I discovered my winter wrap today at the flea market in the school playground in Park Slope, a black and white vintage swing coat in Shepherd’s Tartan, with three big black buttons the size of tea saucers. I also purchased a charcoal and pastel surrealist rendering of what appears to be either Mussolini, naked, or a crazed and disgruntled matador, also naked, and wearing an eye patch. I bought the portrait from a woman who couldn’t bear to see it go (I promised her, “I will display it prominently in my home”); the jacket came from another woman who had set up a cardtable along the wall of the school. We cultivated an amiable rapport while discussing another swing coat I own, a brilliant hot pink velvet number I bought for $6 at a Value Village in Phoenix, Arizona in 1996. As I bent over to fish my dollas from my gym bag, the woman who sold me the coat posed the question, “When is the baby due?”
The baby is due in nevuary.
“There is no baby,” I told her.
The baby does not exist.
The sunlight shifted; wind gusts kept track of the seconds as they trampled by and we looked at one another. “Oh.. the way you bent over… it looked like…” she stammered. Like I was pregnant? A logical conclusion, I suppose, because everyone in Park Slope is pregnant. No, seriously. I know the strollers trope is a Slope stereotype, but it’s fucking true. Whether they get pregnant there or the pregnant simply flock there is none of my business. All I know is, Maggie Gyllenhaal, the moment she knew she was carrying a fertilized zygote, purchased a brownstone just off the Q with her baby-daddy Peter Sarsgaard. Michelle Williams and Heath Ledger? Not pregnant. Boerum Hill.

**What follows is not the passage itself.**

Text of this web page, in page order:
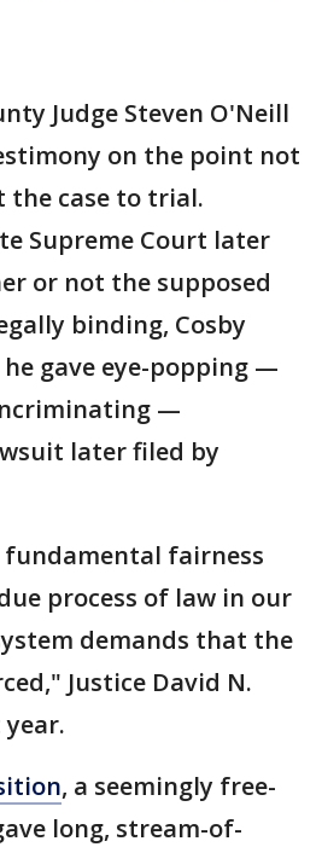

Along with “poor,” one of the things that is not fun (or acceptable?) to be in New York is “fat.” I work out six or seven days a week, but I have a ponsa, as my abuela christened my round belly from the day I was born, and I will always have it. My modern dance instructor is constantly telling me “close your ribcage.” But I cannot close it, even when he tells me “press your belly button to your spine” and I do it. I do not have rock-hard abs, but I do have book-hard abs. And right now, for me, I would definitely rather be fat than pregnant.
The winter coat, by the by, is a class act.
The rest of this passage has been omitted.